2022-09-06 24908, 2022
reosarevok
I wanted to ask something else but I forgot, whoops.
2022-09-06 24916, 2022
reosarevok
So, I guess that's good enough for now :)
2022-09-06 24918, 2022
yvanzo
so I will
2022-09-06 24932, 2022
reosarevok
Oh! Go for it :D
2022-09-06 24933, 2022
yvanzo
would it be fine to add a /search-indexer endpoint?
2022-09-06 24953, 2022
reosarevok
What's the intention?
2022-09-06 24958, 2022
yvanzo
to help with setting/updating triggers from search indexer
2022-09-06 24925, 2022
yvanzo
currently on mirrors, we have to generate SQL files, copy them from a container to another, send run a script
2022-09-06 24949, 2022
reosarevok
So the idea is to send the file via the endpoint?
2022-09-06 24915, 2022
yvanzo
ideally, sir should be automatically check its own triggers and update these if necessary through this endpoint
2022-09-06 24948, 2022
yvanzo
we can also use it to have sir sends its status to the webserver
2022-09-06 24927, 2022
reosarevok
As long as it's not an added risk, why not :)
2022-09-06 24942, 2022
yvanzo
it's an added risk of course :)
2022-09-06 24955, 2022
yvanzo
well, it's not something for now, just an idea in the air
2022-09-06 24957, 2022
reosarevok
I mean, that the endpoint is meant to make changes on sir but you can't modify the MB DB through it
2022-09-06 24921, 2022
yvanzo
but the idea of having an all-in-one admin UI in MBS has been around for some years
2022-09-06 24943, 2022
bitmap
how come you need the endpoint to allow sir to update its own triggers if it already has database access?

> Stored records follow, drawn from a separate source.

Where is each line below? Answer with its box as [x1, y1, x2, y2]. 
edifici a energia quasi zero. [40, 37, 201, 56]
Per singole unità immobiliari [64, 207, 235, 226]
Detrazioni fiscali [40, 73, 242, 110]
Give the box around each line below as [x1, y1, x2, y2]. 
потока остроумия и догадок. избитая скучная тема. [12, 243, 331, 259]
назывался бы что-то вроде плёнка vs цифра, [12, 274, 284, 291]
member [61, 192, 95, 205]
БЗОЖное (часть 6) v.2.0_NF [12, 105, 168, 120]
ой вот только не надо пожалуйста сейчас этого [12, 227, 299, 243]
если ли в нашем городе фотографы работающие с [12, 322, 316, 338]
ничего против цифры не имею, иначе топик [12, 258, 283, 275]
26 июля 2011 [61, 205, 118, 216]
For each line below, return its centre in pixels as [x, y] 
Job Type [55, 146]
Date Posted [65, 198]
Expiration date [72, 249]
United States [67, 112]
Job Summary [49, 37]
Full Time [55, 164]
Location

Can we give sir right to read triggers without modifying them?
2022-09-06 24958, 2022
bitmap
oh, okay I'll look
2022-09-06 24933, 2022
yvanzo
reosarevok: "primary" wouldn't be any better than "core": neither more descriptive nor avoiding collision with other defined terms ;)
2022-09-06 24948, 2022
reosarevok
Well, hence hoping bitmap has ideas :D
2022-09-06 24952, 2022
yvanzo
reosarevok: good question, probably yes
2022-09-06 24910, 2022
yvanzo
Thanks for the feedback on SIR endpoint. As I said, it's not for now, there are a number of higher priority changes to be made about SIR/Solr.
2022-09-06 24949, 2022
reosarevok
Having a way for sir to notify if it's struggling sounds great, in any case - can we have a page for all our project's statuses?
2022-09-06 24952, 2022
yvanzo
That's much bigger project and using prometheus /metrics endpoint would be a potential starting point
2022-09-06 24907, 2022
yvanzo
bitmap, reosarevok: The above ticket is essentially an almost full review of “entity” usage in docs and code. So it can be a bit overwhelming. Maybe to be split under subtickets if there are changes that we identify/agree on sooner than others.